Türkiye’de, çoğu zaman ne okulda ne aile içinde çocuğun kişisel beceri ve eğilimleri dikkate alınarak bir yönlendirme yapılmadığı için, makbul sayılan mesleklerin eğitimini almış ama sürdürdüğü hayat tarzında mutsuz olan birçok bireye rastlayabildiğimize dikkat çeken Ayşen Kayahan, “Meslek yalnızca iş değil, yaşamı da bir kalıba sokar. Ebeveynlerin, gelecekte mutsuz olacak bireyler yetiştirmemek için çocuklarının yetenek, eğilim ve kişilik özelliklerini bilmeleri ve buna göre yönlendirme yapmaları gerekir. Mesleğin geliri kuşkusuz önem arz eder. Ancak, meslek tercihi kişiye mutluluk verecek bir hayat sunmuyorsa, maddi boyut, birinci derecede önemli değildir. Diğer yandan, mesleki seçimleri, kişilik özellikleriyle uyumlu olan bireylerin, kendi alanlarında maddi anlamda da tatminkâr bir düzeyi yakalamaları son derece mümkündür.

Kariyer, toplumsal olarak önceden belirlenmiş ve garantilenmiş bir kalıp değil, her bireyin yetenek, eğilim, ilgi ve kişilik özelliklerine göre şekillenen bir hayat güzergâhıdır” dedi.

“Çocuk için kariyer planı, ne onu baskılayarak ne de seçimi tamamen onun deneyimsiz isteğine bırakarak yapılabilir” diyen Ayşen Kayahan, “Asıl önemli olanın, çocuğu onun zihinsel kapasitesine, yeteneklerine, ilgi alanlarına ve kişilik özelliklerine uygun bir mesleğe yönlendirmek olduğunu unutmamalıyız. Çocuğumuz için ‘iyi bir gelecek’ onun mutlu olabileceği bir gelecektir. Doğru seçimler de mutluluğumuzun anahtarıdır. Çocuğumuzun kişiliğini ve yeteneklerini iyi tanımalı, bu yönde ona doğru tercihler yapmasında yardımcı olmalıyız. Moda, makbul ya da bizim hayallerimizden ibaret olan kariyer tercihleri, onu yalnızca mutsuz edecektir” dedi.

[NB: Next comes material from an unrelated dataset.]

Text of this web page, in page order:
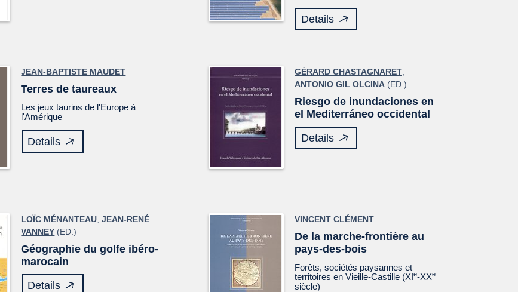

Bu noktada DBE olarak ‘Kariyer Planlama Programı’nı geliştirdiklerini anlatan Kayahan, “Hem okul öncesi hem de 8. sınıf sonrası uygulayabildiğimiz bu test bataryası ile çocukların, gençlerin, yetişkinlerin mesleki eğilimlerini belirleyebiliyor, meslek seçiminde yani doğru kariyer planlamasında onlara yardımcı olabiliyoruz. Yetenek alanlarını (sözel, sayısal, soyut, mekanik ve mekansal), motivasyon ve ilgi alanlarını, 24 alt alandan oluşan kişilik özelliklerini bu bilimsel ölçeklerle değerlendiriyor, gençlerin sahip olduğu beceri ve yetkinlikleri kullanarak başarılı olabilecekleri meslekleri belirliyoruz. Böylece hem yeteneğe hem ilgi alanlarına hem de kişiliğe uygun meslekleri öneriyoruz. Özellikle gençlerin ve ailelerin yoğun ilgi gösterdiği bu program, mutlu, kazançlı ve keyif alınan bir yaşamın planlanmasında bir yol göstericidir” dedi.